* [ABOUT THIS EXERCISE]: Every line below from the one containing "FAQ Carport" through the one containing "Informationen" must be transcribed exactly. Omit all lines outside that stretch.

(Data records)
---*---
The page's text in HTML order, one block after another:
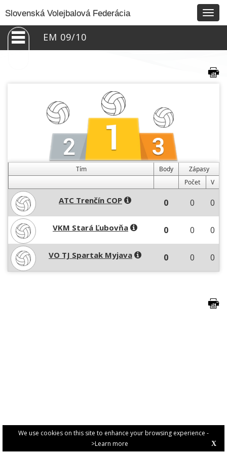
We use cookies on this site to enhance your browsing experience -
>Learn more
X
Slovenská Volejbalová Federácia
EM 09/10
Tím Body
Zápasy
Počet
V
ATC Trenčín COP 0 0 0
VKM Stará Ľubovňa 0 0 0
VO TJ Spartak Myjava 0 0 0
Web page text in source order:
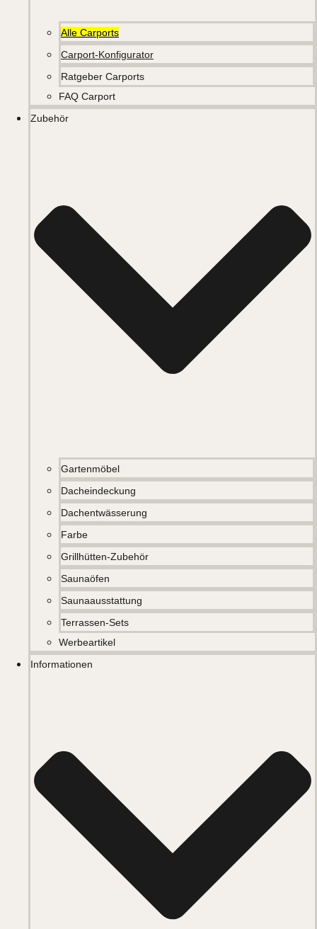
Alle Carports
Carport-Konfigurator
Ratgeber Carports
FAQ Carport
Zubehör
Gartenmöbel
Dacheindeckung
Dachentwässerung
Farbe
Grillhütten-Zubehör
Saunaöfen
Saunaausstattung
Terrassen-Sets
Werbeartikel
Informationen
---*---
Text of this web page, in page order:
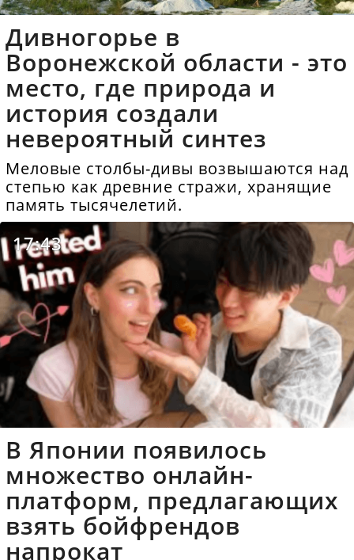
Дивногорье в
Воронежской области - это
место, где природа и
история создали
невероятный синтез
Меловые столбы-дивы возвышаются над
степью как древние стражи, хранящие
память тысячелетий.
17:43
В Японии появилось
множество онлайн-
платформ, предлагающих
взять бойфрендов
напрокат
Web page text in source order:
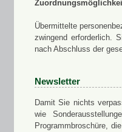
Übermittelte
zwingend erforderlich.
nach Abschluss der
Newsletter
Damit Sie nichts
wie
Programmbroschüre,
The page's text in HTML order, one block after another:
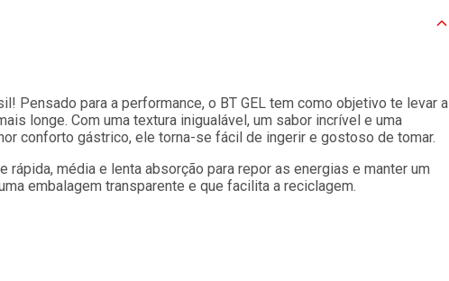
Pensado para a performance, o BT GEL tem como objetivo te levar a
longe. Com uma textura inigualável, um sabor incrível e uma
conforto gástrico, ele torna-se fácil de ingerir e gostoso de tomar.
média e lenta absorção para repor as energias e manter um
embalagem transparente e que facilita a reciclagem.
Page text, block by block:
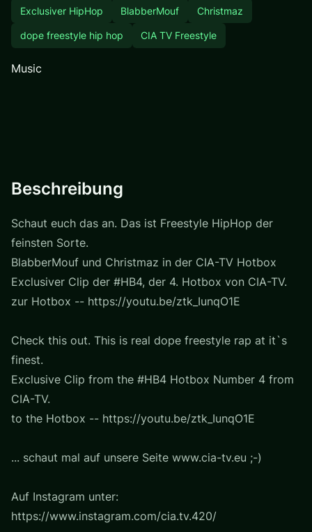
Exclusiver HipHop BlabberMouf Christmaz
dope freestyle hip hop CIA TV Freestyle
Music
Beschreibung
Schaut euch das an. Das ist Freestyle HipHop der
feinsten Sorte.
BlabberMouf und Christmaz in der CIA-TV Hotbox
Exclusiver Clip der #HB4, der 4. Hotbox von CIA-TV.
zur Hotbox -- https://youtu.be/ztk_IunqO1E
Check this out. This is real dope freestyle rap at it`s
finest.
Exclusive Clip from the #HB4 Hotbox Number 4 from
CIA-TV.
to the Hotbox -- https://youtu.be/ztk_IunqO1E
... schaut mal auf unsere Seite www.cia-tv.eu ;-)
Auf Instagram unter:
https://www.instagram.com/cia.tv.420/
---*---
* [PROBLEM SOLUTION]:
FAQ Carport
Zubehör
Gartenmöbel
Dacheindeckung
Dachentwässerung
Farbe
Grillhütten-Zubehör
Saunaöfen
Saunaausstattung
Terrassen-Sets
Werbeartikel
Informationen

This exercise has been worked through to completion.